Don't know the answer to your question but I'll bet this forum member does.

http://www.destinfishingforum.com/fishingforum/Topic425275-2-1.aspx

http://www.orangebeachfishingforum.com/fishingforum/Topic432344-2-1.aspx


----------



## Splittine (Nov 24, 2007)

> *seacapt (1/24/2010)*Don't know the answer to your question but I'll bet this forum member does.
> 
> http://www.destinfishingforum.com/fishingforum/Topic425275-2-1.aspx
> 
> ...


----------



## bigmama'sfish'nfrenzy (Jan 17, 2010)

yes ribbon cutting at 1:00 on friday and open to public at 2:00 no fishing licence required and is free to fish on until feb 28th and yes you can drive on can't wait to try it out :hoppingmad


----------



## blues (Jun 27, 2009)

Thanks for the info Big Mama.


----------



## bigmama'sfish'nfrenzy (Jan 17, 2010)

* YOUR VERY WELCOME!!!!! HOPE TO SEE YA OUT THERE....FISH ON*


----------



## Little Steve (Nov 24, 2009)

The radio cat 98.7 said ribbon cutting at 1pm and the bridge will open at 2pm an that no charges for this weekend.

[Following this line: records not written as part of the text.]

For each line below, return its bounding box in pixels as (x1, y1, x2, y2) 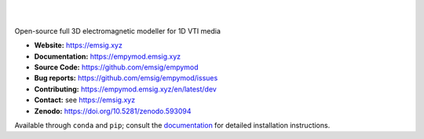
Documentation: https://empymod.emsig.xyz (34, 52, 181, 61)
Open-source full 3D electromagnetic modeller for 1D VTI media (14, 26, 221, 35)
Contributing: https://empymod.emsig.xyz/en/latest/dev (34, 84, 217, 94)
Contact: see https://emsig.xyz (34, 95, 136, 105)
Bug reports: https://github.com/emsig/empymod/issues (34, 73, 218, 83)
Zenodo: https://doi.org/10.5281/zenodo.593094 (34, 106, 192, 116)
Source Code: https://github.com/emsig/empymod (34, 62, 199, 72)
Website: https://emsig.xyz (34, 41, 123, 50)
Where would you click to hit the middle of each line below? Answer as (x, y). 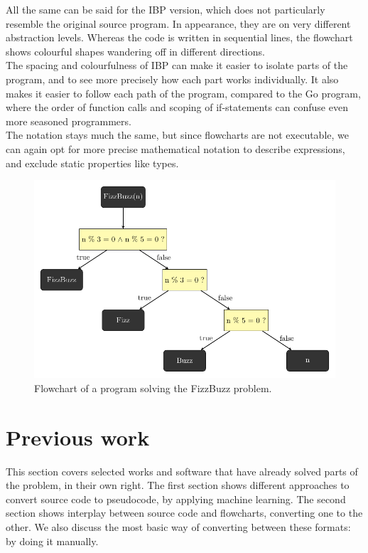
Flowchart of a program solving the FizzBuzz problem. (153, 388)
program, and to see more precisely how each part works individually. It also (172, 79)
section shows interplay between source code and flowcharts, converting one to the (184, 513)
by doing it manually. (52, 541)
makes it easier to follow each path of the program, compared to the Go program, (183, 93)
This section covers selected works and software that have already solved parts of (182, 471)
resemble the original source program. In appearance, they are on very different (178, 23)
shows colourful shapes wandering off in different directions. (135, 51)
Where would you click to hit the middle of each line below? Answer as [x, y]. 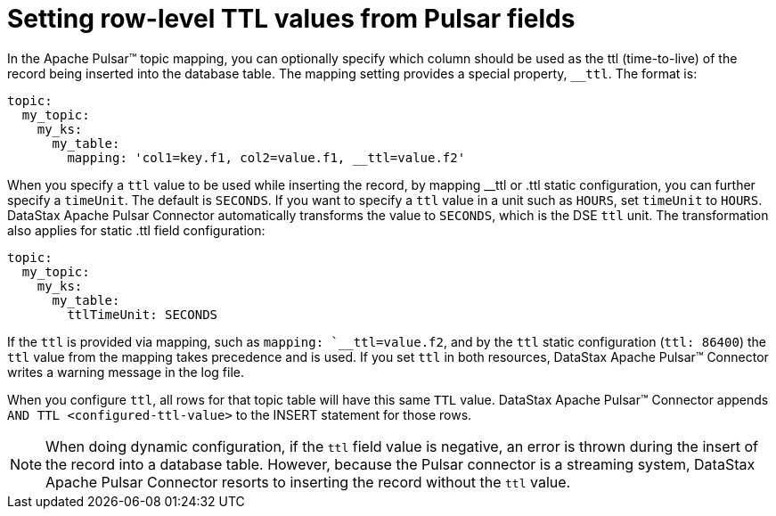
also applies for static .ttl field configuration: [136, 230]
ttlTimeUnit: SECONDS [143, 314]
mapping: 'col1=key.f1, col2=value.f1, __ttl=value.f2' [266, 157]
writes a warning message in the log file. [126, 372]
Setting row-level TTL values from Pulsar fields [291, 19]
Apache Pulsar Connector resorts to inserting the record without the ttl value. [308, 482]
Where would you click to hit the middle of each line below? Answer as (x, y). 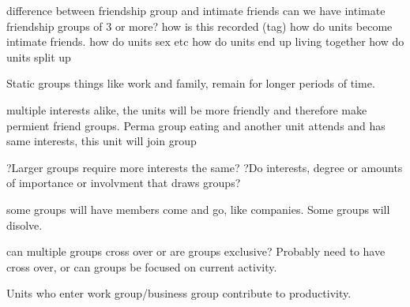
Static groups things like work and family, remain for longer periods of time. (191, 83)
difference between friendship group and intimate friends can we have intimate (196, 10)
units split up (39, 56)
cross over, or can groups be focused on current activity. (142, 266)
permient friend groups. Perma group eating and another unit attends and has (196, 125)
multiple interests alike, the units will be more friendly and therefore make (187, 109)
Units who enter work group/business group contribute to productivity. (179, 293)
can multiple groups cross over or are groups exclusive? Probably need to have (196, 251)
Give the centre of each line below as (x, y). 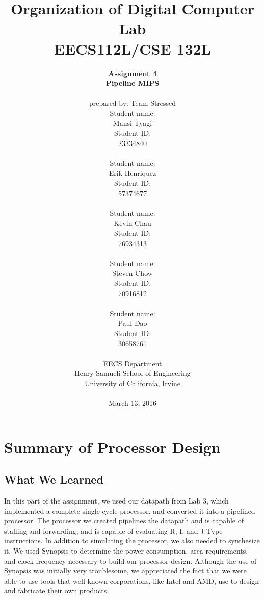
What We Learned (54, 479)
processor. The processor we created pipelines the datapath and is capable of (124, 521)
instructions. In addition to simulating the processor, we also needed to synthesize (132, 541)
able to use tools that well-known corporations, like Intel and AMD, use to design (131, 580)
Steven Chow (133, 273)
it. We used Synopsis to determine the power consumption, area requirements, (126, 551)
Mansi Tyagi (133, 123)
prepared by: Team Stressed (133, 103)
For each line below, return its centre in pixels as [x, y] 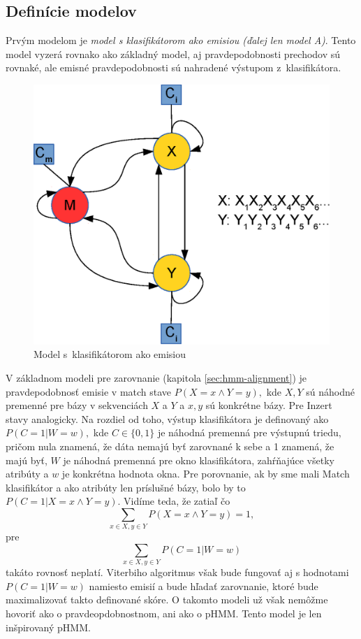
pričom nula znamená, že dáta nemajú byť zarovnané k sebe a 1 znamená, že [170, 446]
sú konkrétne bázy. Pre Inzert [269, 405]
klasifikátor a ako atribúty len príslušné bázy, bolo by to [126, 487]
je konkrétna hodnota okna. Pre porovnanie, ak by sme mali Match [206, 474]
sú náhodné [331, 391]
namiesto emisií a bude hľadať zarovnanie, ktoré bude [204, 586]
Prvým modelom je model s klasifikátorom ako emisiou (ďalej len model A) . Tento [181, 40]
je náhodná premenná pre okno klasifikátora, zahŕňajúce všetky [199, 460]
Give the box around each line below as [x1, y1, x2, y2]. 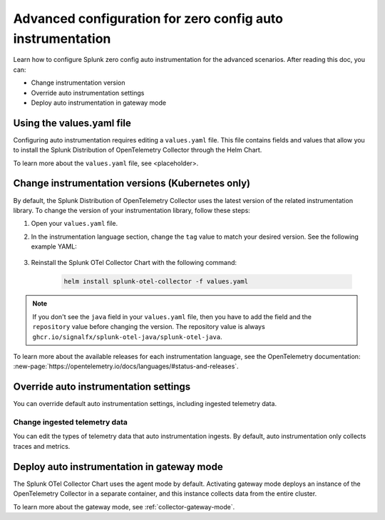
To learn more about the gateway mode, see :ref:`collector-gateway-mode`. [13, 502, 235, 511]
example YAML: [31, 242, 78, 251]
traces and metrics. [13, 442, 71, 450]
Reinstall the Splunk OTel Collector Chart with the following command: [31, 259, 237, 267]
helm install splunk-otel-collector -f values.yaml [63, 278, 249, 286]
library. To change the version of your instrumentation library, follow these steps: [13, 206, 251, 214]
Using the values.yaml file [13, 117, 131, 129]
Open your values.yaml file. [31, 219, 118, 228]
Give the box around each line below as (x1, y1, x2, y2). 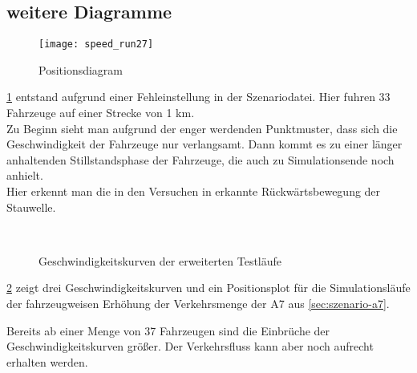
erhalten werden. (6, 353, 88, 370)
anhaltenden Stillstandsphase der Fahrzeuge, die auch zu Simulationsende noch (6, 151, 395, 168)
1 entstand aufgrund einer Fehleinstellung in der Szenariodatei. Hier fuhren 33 (6, 88, 391, 105)
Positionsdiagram (38, 61, 123, 78)
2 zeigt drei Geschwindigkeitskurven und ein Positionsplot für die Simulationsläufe (6, 279, 411, 296)
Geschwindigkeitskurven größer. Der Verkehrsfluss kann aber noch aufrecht (6, 338, 374, 355)
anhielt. (6, 167, 43, 184)
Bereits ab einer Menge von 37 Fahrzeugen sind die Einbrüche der (6, 322, 330, 339)
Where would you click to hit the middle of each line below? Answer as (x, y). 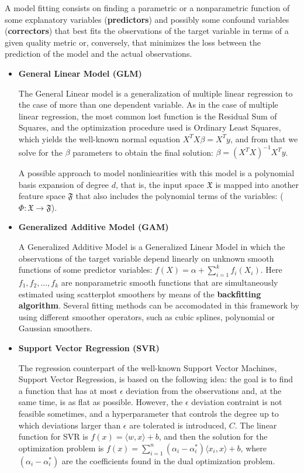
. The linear (256, 425)
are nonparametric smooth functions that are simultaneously (170, 282)
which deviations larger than (70, 425)
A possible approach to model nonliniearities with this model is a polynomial (156, 173)
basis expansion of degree (64, 184)
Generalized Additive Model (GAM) (94, 227)
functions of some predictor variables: (85, 270)
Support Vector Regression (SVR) (89, 347)
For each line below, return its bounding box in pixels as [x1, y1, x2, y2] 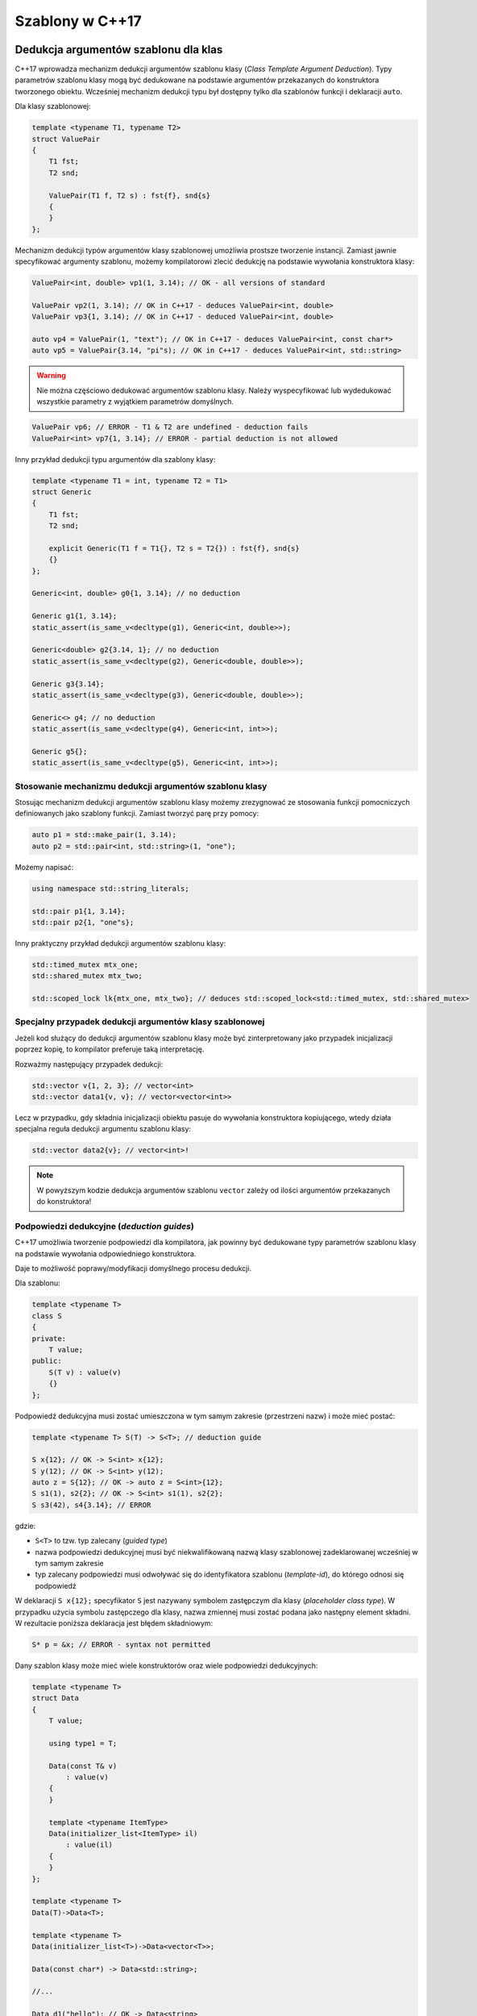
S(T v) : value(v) [48, 1368, 122, 1377]
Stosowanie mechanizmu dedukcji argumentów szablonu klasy [15, 781, 268, 792]
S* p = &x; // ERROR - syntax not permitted [31, 1639, 211, 1649]
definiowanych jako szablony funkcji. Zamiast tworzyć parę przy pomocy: [15, 809, 259, 818]
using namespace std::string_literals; [31, 884, 189, 893]
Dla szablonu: [15, 1278, 60, 1288]
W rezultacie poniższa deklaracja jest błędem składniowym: [15, 1618, 214, 1628]
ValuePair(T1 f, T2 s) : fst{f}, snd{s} [48, 190, 211, 200]
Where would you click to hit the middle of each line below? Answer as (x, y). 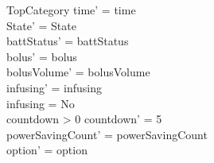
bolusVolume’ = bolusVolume (78, 72)
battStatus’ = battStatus (68, 41)
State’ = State (41, 25)
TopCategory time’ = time (71, 10)
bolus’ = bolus (42, 56)
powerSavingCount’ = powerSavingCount (107, 134)
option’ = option (47, 150)
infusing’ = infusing (54, 87)
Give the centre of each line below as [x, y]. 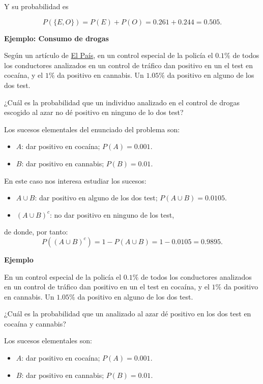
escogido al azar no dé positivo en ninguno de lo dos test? [94, 112]
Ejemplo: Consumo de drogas [56, 38]
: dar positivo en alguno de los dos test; [96, 198]
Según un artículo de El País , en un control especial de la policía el [109, 55]
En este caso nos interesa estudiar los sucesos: [75, 180]
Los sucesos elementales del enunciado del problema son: [92, 129]
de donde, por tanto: [36, 232]
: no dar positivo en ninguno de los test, [112, 214]
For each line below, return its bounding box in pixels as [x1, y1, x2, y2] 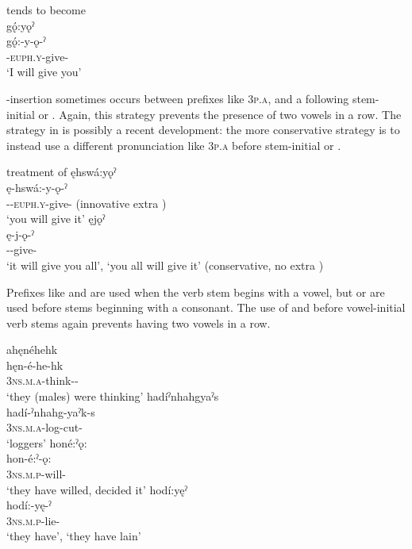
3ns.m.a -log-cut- [6, 419, 83, 436]
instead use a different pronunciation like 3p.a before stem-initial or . [6, 136, 341, 153]
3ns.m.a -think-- [6, 372, 79, 389]
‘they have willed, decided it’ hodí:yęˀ [6, 481, 187, 497]
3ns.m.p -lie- [6, 512, 60, 528]
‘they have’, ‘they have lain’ [6, 528, 141, 544]
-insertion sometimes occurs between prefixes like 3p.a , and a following [6, 90, 349, 106]
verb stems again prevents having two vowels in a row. [6, 314, 271, 331]
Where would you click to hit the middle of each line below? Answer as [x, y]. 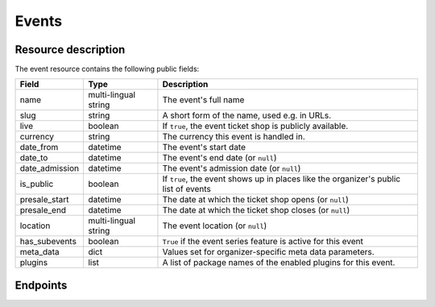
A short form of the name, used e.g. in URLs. [247, 115]
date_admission [50, 168]
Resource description [70, 50]
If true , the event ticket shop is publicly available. [255, 127]
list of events [186, 189]
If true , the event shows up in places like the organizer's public [282, 179]
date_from [39, 147]
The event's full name [203, 100]
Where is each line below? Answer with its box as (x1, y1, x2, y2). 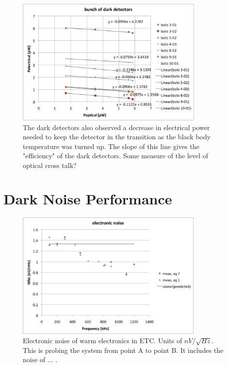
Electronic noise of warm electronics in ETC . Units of (23, 335, 182, 346)
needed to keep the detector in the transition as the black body (23, 132, 211, 142)
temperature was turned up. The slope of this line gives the (23, 141, 199, 151)
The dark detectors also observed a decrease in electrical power (23, 122, 210, 132)
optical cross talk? (23, 160, 77, 170)
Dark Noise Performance (3, 188, 172, 208)
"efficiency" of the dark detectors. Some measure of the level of (23, 150, 209, 161)
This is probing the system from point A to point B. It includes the (23, 345, 224, 355)
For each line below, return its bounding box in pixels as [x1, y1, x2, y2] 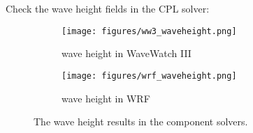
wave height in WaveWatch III [62, 46, 191, 61]
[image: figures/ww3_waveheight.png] [62, 26, 237, 36]
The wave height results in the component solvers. [34, 114, 248, 129]
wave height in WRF [62, 91, 150, 105]
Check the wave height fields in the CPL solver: [6, 1, 210, 15]
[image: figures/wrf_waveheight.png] [62, 70, 237, 81]

No saltwater fishing licenses are need for fishing on the bridge. Save me a spot out there near the end if you going fri.. I will be there around 5pm.


----------



## Guest (Oct 2, 2007)

Friday Open to public at 2pm (ribbon ceremony at 1pm) It is drive on and it will be free for the month of February while they decide who's gonna run it and how its gonna operate. It aint the old bridge for sure and its gonna be cramped.


----------



## tom1s (Oct 4, 2007)

another thread a while ago someone said there where lights under each pile or gap or something, the last one only had a few. every time iv been boating around it I forget to go under and take a look. Someone *please* tell me its going to be lit up like a christmass tree!!!! summer nights where awesome on the old bridge.


----------



## Linda (Oct 2, 2007)

If there are gonna be lights it will be deadly. I loved watching the lights comes on, then the little fish would show up, and then the bigger ones and then every once in a while you would see the shadow of mamma trout on the edge of the shadow. On clearnights it was an unforgetable show...


----------